HC Deb 15 March 1979 vol 964 cc691-3
Q1. Mr. Dykes

asked the Prime Minister what plans he has to hold a meeting with the Trades Union Congress.

The Prime Minister (Mr. JamesCallaghan)

I meet representatives of the TUC from time to time at the National Economic Development Council and on other occasions. Further meetings will be arranged as necessary.

Mr. Dykes

Since the Prime Minister will undoubtedly be discussing rising prices with the TUC again soon, does he still stand by his solemn statement made on ITV on 20 July 1978 that I guarantee that prices and inflation will not go back into double figures in the course of 1979 "?

The Prime Minister

I think that that statement must be amended in the light of what has taken place since that date. The policy that the Government announced at that time would undoubtedly have reduced inflation, but a number of factors intervened, including the vote of the Opposition before Christmas, which removed any sanctions from the hands of the Government in these matters. They lit the fuse. They must stand the results of some of the consequences.

Mr. Molloy

When my right hon. Friend meets the TUC, will he make clear how the Leader of the Opposition disapproved of his endeavours to defend the British people, especially on prices? If, by some tragedy, she came to power, recent industrial skirmishes would appear trivial. The attitude of the Leader of the Opposition on issues that affect ordinary working people would cause the most serious crisis this country has ever faced.

The Prime Minister

Yes, Sir. I can understand my hon. Friend's concern about these matters, although I was glad to see that the hon. Member for St. Ives (Mr. Nott), who does not appear to be here this afternoon, made a similar statement. It repeated, in perhaps even more vicious language than mine, what I said at the European Council. I understand that the right hon. Member for Sidcup (Mr. Heath) has been on the air today expressing his view. I do not envy the right hon. Lady the Leader of the Opposition the task of trying to put those views together.

Mrs. Thatcher

I can cope.

The Prime Minister

I am glad to hear that.
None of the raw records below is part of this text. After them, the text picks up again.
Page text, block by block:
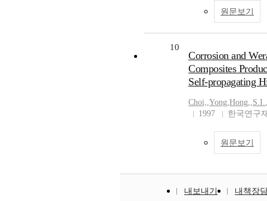
원문보기
10
Corrosion and
Composites
Self-propagating
Choi,,Yong,Hong,,S.I.,
1997
한국연구
원문보기
내보내기 내책장
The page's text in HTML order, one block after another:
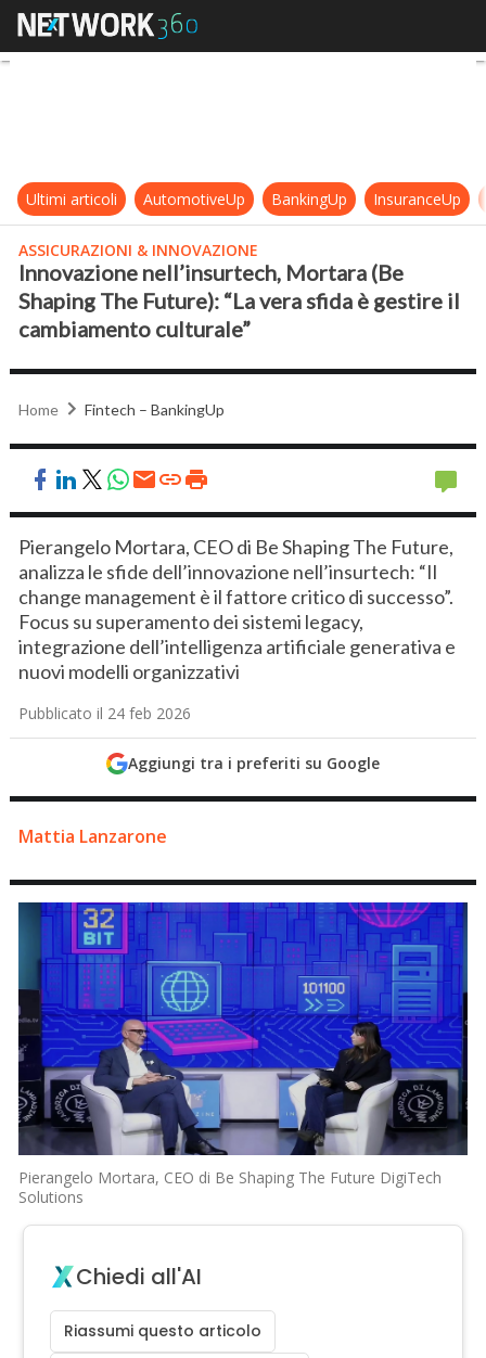
Innovazione nell’insurtech,
Ultimi articoli AutomotiveUp BankingUp InsuranceUp
ASSICURAZIONI & INNOVAZIONE
Innovazione nell’insurtech, Mortara (Be
Shaping The Future): “La vera sfida è gestire il
cambiamento culturale”
Home Fintech – BankingUp
Pierangelo Mortara, CEO di Be Shaping The Future,
analizza le sfide dell’innovazione nell’insurtech: “Il
change management è il fattore critico di successo”.
Focus su superamento dei sistemi legacy,
integrazione dell’intelligenza artificiale generativa e
nuovi modelli organizzativi
Pubblicato il 24 feb 2026
Aggiungi tra i preferiti su Google
Mattia Lanzarone
Pierangelo Mortara, CEO di Be Shaping The Future DigiTech
Solutions
Chiedi all'AI
Riassumi questo articolo

I suppose it means that we shall get a retraction from the hon. Member for St. Ives just as we have had a retraction on shipbuilding from the hon. Member for Surrey, North-West (Mr. Grylls).

Mr. David Steel

When the Prime Minister next meets the TUC, will he indicate that the 10.1 per cent. figure of inflation forecast by the Price Commission must serve as a terrible warning to the movement? If a voluntary incomes policy cannot be achieved, any Government of this country must retain the right to introduce an effective and enforceable incomes policy.

The Prime Minister

As the right hon. Gentleman said, this is a forecast. We shall see tomorrow the actual rate of increase, when the retail price index is published. Although this forecast has frequently turned out to be accurate, we had better see the actual position when the index is published. As to the future, the right hon. Gentleman knows that I need no convincing about the seriousness of a rising inflation rate both on growth and on employment prospects. I am glad to say that as a result of the most recent discussions between the TUC and ourselves there is an agreement to work out policies that would reduce the rate of inflation to 5 per cent. or below within three years. That, I think, the country as a whole must stick by.

Mr. Kinnock

In my right hon. Friend's reply to the right hon. Lady the Leader of the Opposition, was he not rather unsympathetic, especially now that she appears to be the last pro-Marketeer in Britain? Is not this disturbance manifested by her use of the word"abrasiveness "? For the right hon. Lady to protest a dislike of abrasiveness is rather like Count Dracula professing a distaste for blood. Will my right hon. Friend give an undertaking to increase his abrasiveness until he rubs out altogether the common agricultural policy?

The Prime Minister

If it is language that is objectionable, I am prepared to rely upon the hon. Member for St. Ives, an Opposition spokesman, who said: to oppose this situation vigorously is not anti-European or carping at the edges, it is a necessary protest. I assume that if it is not"carping at the edges"it is hardly abrasive to say so. The right hon. Member for Sidcup (Mr. Heath) must not allow his nostalgia for the past to overcome the facts of the present.